Determine whether Cd^2+ can be separated from Zn^2+ by bubbling H2S through a 0.3 M HCl solution that contains 0.005M Cd^2+ and 0.005 M Zn ^2+. Ksp for CdS is 8*10^-7. Ksp for ZnS is 3*10^-2
I don't have any of your data (and I don't believe the Ksp values either---they are far from correct) but here is what you do. You know H^+ is 0.3M, use that and the concn of a saturated solution of H2S to calculate (S^-2). Then
(Cd^+2)(S^-2) = Qsp
(Zn^+2)(S^-2) = Qsp
and compare with Ksp for each.
Using Ksp values for ZnS and CdS from my quant book, this will separate Zn from Cd (but my quant book Ksp values don't agree with your post).
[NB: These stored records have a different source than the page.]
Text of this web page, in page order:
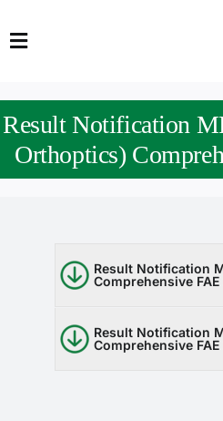
to
Toggle
HOME
FACULTY
TENDERS
NEWS & UPDATES
Result Notification
Orthoptics)
Result Notification
Comprehensive
Result Notification
Comprehensive
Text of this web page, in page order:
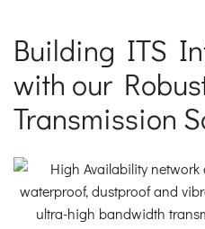
Building ITS
with our
Transmission

To determine whether Cd^2+ can be separated from Zn^2+ by bubbling H2S through a 0.3 M HCl solution that contains 0.005 M Cd^2+ and 0.005 M Zn ^2+, we need to compare the solubility product constants (Ksp) of CdS and ZnS with the concentrations of Cd^2+ and Zn^2+ present in the solution.
The solubility product constant (Ksp) is an equilibrium constant that measures the solubility of a sparingly soluble compound in a solution. It can be used to determine the maximum concentration of ions that can exist in a saturated solution.
In this case, the Ksp values for CdS and ZnS are given as:
Ksp for CdS = 8*10^-7
Ksp for ZnS = 3*10^-2
Since H2S is bubbled through a 0.3 M HCl solution, it will react with HCl to form H2S gas and chloride ions (Cl^-). This reaction is not relevant to the precipitation of CdS and ZnS. So, we can disregard the presence of HCl in our analysis.
Now, let's calculate the ion product (IP) for CdS and ZnS in the given solution:
IP for CdS = [Cd^2+][S^2-]
= (0.005 M)(x), where x is the concentration of S^2- ions in the solution
IP for ZnS = [Zn^2+][S^2-]
= (0.005 M)(x), where x is the concentration of S^2- ions in the solution
To determine whether CdS and ZnS will precipitate, we need to compare the IP values with the respective Ksp values.
For CdS:
IP for CdS = (0.005 M)(x)
Ksp for CdS = 8*10^-7
If the IP for CdS is greater than Ksp for CdS (IP > Ksp), then CdS will precipitate and can be separated from Zn^2+.
For ZnS:
IP for ZnS = (0.005 M)(x)
Ksp for ZnS = 3*10^-2
If the IP for ZnS is greater than Ksp for ZnS (IP > Ksp), then ZnS will precipitate and Cd^2+ cannot be separated from Zn^2+.
To determine the values of x for CdS and ZnS, we need to look at their molar ratios in the respective chemical formulas.
CdS: 1 Cd^2+ ion reacts with 1 S^2- ion, so the molar ratio is 1:1.
ZnS: 1 Zn^2+ ion reacts with 1 S^2- ion, so the molar ratio is also 1:1.
Now, let's calculate the IP values for CdS and ZnS using the molar ratio:
IP for CdS = (0.005 M)(x)
IP for ZnS = (0.005 M)(x)
Since the molar ratio is the same for both compounds, we can conclude that the concentration of S^2- ions (x) will be the same for both CdS and ZnS.
To determine which compound will precipitate, we need to compare the IP values with the respective Ksp values:
For CdS:
IP for CdS = (0.005 M)(x)
Ksp for CdS = 8*10^-7
For ZnS:
IP for ZnS = (0.005 M)(x)
Ksp for ZnS = 3*10^-2
Comparing the IP values with the respective Ksp values, we find that the IP values for both CdS and ZnS are much smaller than their respective Ksp values. Therefore, neither CdS nor ZnS will precipitate in the given solution.
In conclusion, Cd^2+ cannot be separated from Zn^2+ by bubbling H2S through a 0.3 M HCl solution that contains 0.005 M Cd^2+ and 0.005 M Zn ^2+ because both CdS and ZnS will remain dissolved in the solution.